AIM OF THE TASK:
All lines below between the line with "locations of the" and the line with "instead for this case. [31, 999]", including both, must be copied exactly, and the pictures must be omitted.

Stored items from a collection
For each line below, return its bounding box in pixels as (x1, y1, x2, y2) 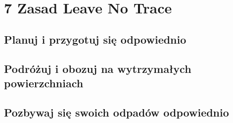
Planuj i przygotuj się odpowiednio (4, 31, 186, 47)
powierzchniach (4, 75, 84, 90)
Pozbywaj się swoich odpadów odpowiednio (4, 104, 229, 120)
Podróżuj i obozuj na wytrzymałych (4, 61, 191, 76)
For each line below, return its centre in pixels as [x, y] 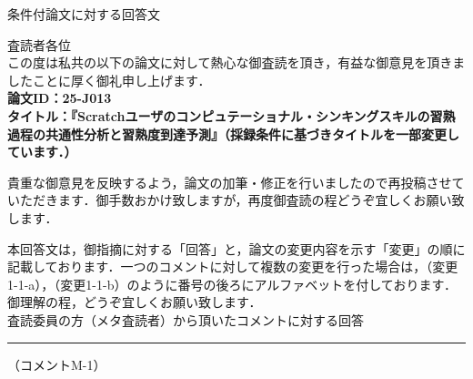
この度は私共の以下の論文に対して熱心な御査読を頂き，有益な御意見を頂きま [236, 62]
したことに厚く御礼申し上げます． [109, 80]
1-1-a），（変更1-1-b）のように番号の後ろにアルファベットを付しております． [232, 284]
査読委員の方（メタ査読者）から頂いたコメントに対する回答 [186, 319]
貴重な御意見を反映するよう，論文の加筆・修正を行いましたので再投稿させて [236, 182]
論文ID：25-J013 [60, 98]
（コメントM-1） [57, 364]
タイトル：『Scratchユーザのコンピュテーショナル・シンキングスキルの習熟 [231, 115]
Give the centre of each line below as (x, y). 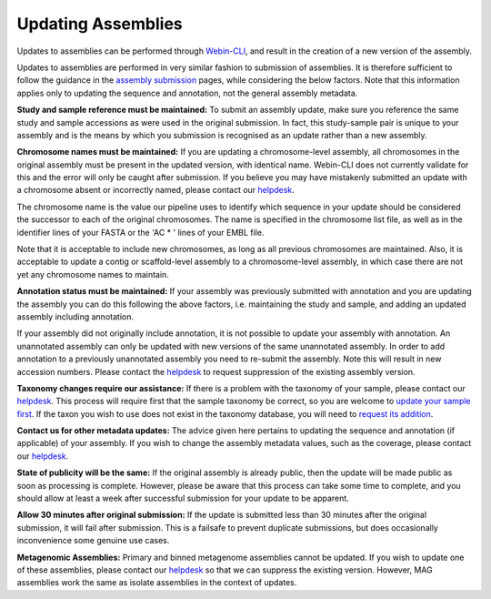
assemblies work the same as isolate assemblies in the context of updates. (157, 583)
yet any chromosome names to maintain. (93, 274)
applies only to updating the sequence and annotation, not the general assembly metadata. (187, 93)
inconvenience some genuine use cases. (93, 541)
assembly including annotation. (75, 316)
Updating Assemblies (100, 24)
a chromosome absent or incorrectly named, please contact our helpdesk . (155, 190)
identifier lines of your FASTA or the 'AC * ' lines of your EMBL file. (140, 232)
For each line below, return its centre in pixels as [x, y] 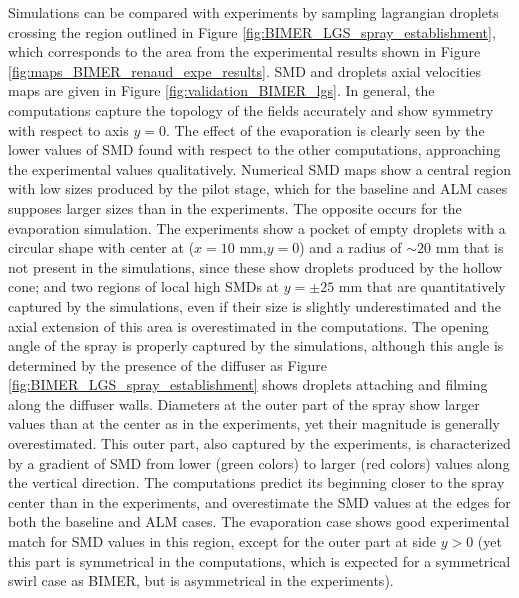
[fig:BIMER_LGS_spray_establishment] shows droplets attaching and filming [248, 384]
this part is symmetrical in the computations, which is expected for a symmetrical [259, 560]
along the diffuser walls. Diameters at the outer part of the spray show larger [244, 403]
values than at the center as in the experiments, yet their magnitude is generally [254, 423]
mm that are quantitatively [422, 286]
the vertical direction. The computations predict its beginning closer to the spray [256, 482]
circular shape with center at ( [101, 247]
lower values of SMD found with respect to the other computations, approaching [254, 149]
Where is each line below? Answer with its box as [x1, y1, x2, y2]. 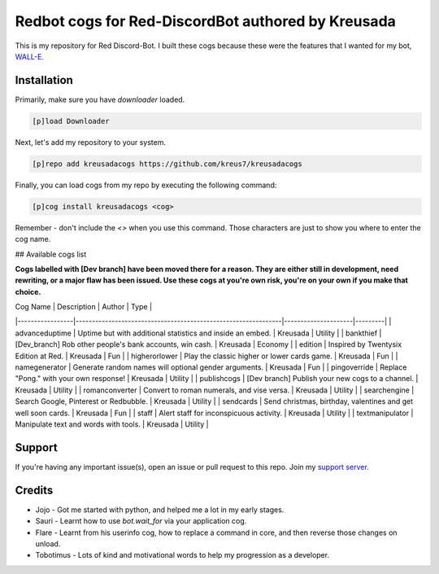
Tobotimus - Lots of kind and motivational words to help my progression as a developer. [35, 550, 329, 560]
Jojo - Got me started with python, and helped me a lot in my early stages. [35, 505, 285, 515]
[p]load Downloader [32, 116, 110, 125]
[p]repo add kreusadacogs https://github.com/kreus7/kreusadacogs [32, 159, 302, 169]
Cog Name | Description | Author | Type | [15, 302, 153, 312]
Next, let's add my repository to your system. [15, 137, 167, 147]
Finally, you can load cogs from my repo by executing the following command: [15, 180, 277, 190]
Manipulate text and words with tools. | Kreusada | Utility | [15, 419, 209, 429]
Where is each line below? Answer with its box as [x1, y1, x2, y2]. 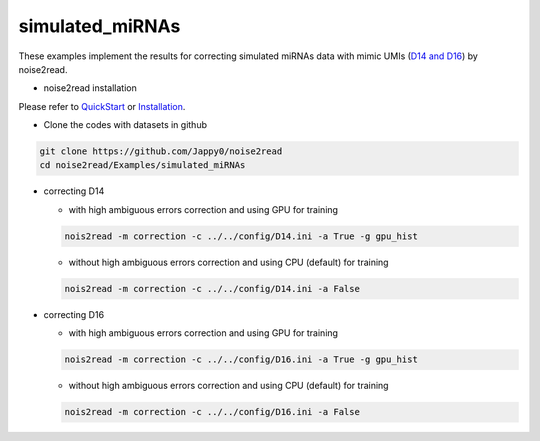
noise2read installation [43, 82, 137, 94]
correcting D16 [43, 308, 105, 320]
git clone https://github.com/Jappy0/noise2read [39, 146, 283, 157]
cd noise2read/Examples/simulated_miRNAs [39, 160, 246, 171]
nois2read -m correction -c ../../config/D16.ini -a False [64, 406, 360, 418]
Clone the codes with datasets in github [43, 119, 207, 131]
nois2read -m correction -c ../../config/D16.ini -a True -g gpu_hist [64, 354, 419, 365]
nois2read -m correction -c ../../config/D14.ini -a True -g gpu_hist [64, 230, 419, 242]
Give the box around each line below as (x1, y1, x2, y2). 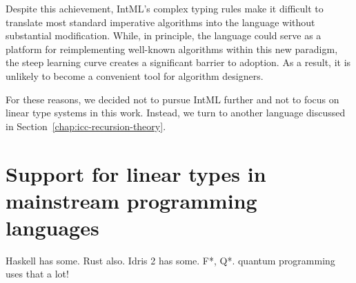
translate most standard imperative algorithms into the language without (6, 14, 315, 29)
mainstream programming (6, 186, 257, 214)
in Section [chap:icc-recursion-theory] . (6, 118, 166, 133)
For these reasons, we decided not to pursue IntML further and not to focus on (6, 92, 339, 106)
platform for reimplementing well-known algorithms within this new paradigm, (6, 41, 338, 56)
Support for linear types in (6, 159, 266, 187)
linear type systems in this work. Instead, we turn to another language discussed (6, 105, 346, 120)
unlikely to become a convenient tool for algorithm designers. (6, 68, 264, 83)
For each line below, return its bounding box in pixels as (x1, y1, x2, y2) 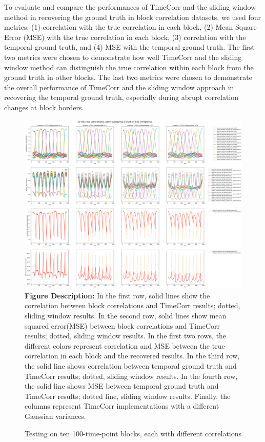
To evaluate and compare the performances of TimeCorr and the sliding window (4, 2, 256, 12)
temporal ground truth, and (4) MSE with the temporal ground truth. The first (4, 42, 255, 52)
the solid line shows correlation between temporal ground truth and (25, 360, 237, 371)
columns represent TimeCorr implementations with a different (25, 400, 219, 411)
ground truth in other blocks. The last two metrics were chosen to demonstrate (4, 72, 252, 83)
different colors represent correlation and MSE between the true (25, 340, 225, 351)
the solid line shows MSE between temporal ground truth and (25, 380, 219, 391)
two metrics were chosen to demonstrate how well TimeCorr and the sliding (4, 51, 242, 62)
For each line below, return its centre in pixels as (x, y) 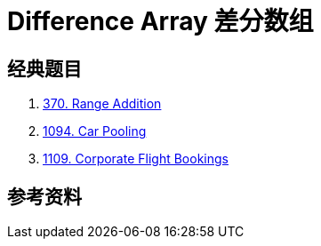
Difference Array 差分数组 (160, 21)
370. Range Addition (102, 104)
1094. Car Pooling (95, 131)
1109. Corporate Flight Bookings (136, 159)
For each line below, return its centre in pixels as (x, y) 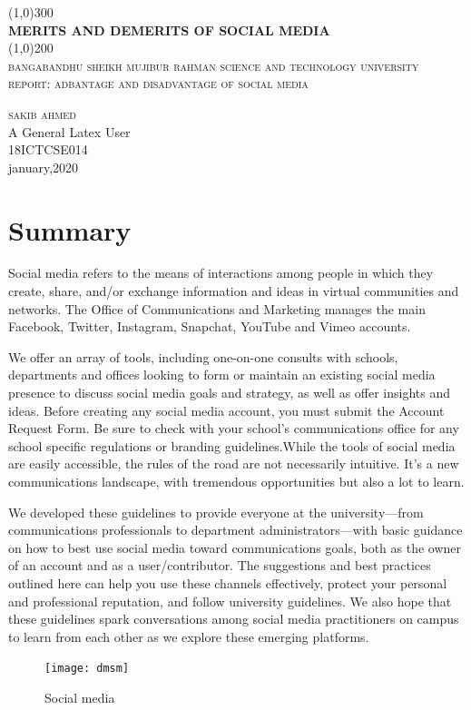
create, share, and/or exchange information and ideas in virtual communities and (234, 291)
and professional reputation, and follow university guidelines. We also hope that (230, 601)
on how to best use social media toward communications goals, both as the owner (235, 547)
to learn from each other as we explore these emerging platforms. (189, 636)
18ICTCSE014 (48, 149)
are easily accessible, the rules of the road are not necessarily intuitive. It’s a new (234, 463)
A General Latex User (69, 131)
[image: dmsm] (87, 669)
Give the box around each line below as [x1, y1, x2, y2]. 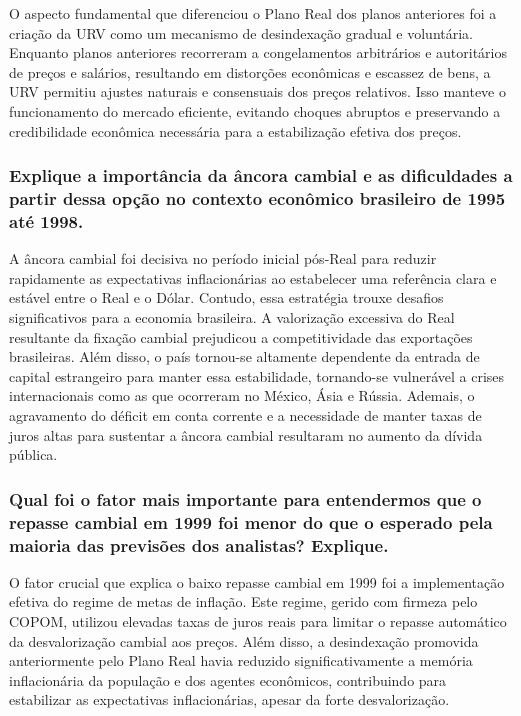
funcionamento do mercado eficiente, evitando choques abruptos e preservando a [9, 100, 501, 121]
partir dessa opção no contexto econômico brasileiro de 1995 [9, 186, 506, 210]
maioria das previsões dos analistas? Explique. [9, 532, 389, 557]
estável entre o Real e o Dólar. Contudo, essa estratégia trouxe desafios [9, 287, 444, 308]
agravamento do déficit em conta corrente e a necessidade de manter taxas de [9, 404, 482, 425]
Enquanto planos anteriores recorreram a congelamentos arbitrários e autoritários [9, 42, 508, 63]
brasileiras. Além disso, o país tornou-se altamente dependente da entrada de [9, 346, 480, 367]
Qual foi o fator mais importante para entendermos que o [9, 486, 482, 511]
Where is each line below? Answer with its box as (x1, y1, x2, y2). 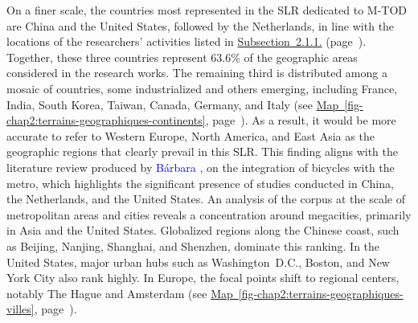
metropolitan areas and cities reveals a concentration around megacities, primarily (6, 206, 412, 223)
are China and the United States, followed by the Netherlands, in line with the (6, 17, 395, 34)
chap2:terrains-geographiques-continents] (6, 112, 206, 129)
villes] (6, 301, 35, 317)
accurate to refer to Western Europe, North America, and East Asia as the (6, 127, 375, 144)
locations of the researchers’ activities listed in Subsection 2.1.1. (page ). (6, 33, 367, 50)
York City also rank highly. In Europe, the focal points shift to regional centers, (6, 269, 400, 286)
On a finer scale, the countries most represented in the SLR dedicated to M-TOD (6, 2, 408, 18)
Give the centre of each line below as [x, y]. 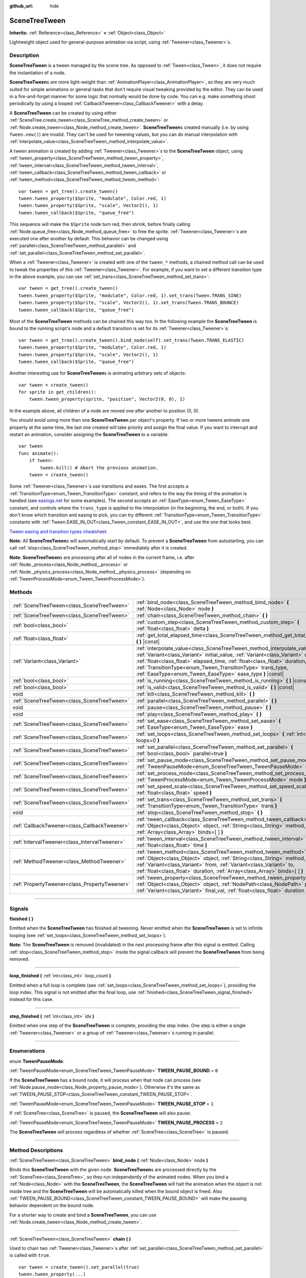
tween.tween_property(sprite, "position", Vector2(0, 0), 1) [107, 399]
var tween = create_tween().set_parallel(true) [79, 1267]
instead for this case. [31, 999]
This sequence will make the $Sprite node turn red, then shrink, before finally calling [100, 224]
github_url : [21, 6]
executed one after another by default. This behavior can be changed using [89, 239]
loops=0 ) [148, 740]
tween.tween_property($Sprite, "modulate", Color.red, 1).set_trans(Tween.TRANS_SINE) [130, 295]
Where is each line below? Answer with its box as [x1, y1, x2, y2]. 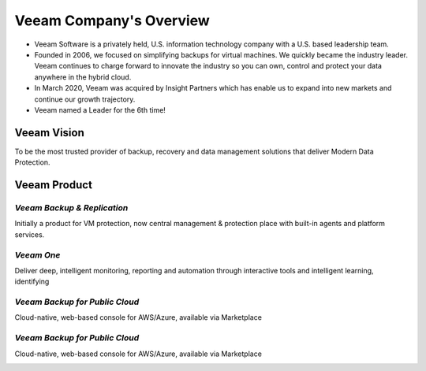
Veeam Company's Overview [14, 12, 211, 29]
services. [14, 229, 45, 239]
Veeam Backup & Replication [14, 202, 129, 213]
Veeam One [14, 249, 61, 260]
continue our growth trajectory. [34, 95, 136, 104]
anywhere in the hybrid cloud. [34, 72, 132, 82]
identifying [14, 276, 50, 287]
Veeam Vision [14, 126, 84, 139]
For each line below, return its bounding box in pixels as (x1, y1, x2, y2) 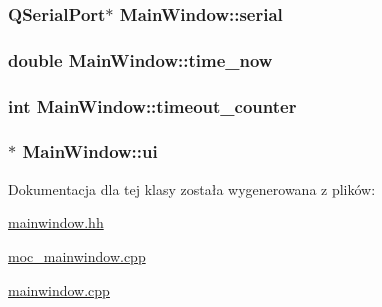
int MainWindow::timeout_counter (8, 93, 297, 118)
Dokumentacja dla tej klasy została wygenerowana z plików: (8, 178, 376, 199)
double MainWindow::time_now (8, 47, 273, 72)
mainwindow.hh (8, 212, 104, 233)
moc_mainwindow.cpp (8, 245, 146, 266)
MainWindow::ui (22, 139, 158, 164)

RESPONSE TO THE TASK:
locations of the researchers’ activities listed in Subsection 2.1.1. (page ). (6, 33, 367, 50)
York City also rank highly. In Europe, the focal points shift to regional centers, (6, 269, 400, 286)
On a finer scale, the countries most represented in the SLR dedicated to M-TOD (6, 2, 408, 18)
Give the centre of each line below as [x, y]. 
tween.tween_property(sprite, "position", Vector2(0, 0), 1) [107, 399]
var tween = create_tween().set_parallel(true) [79, 1267]
instead for this case. [31, 999]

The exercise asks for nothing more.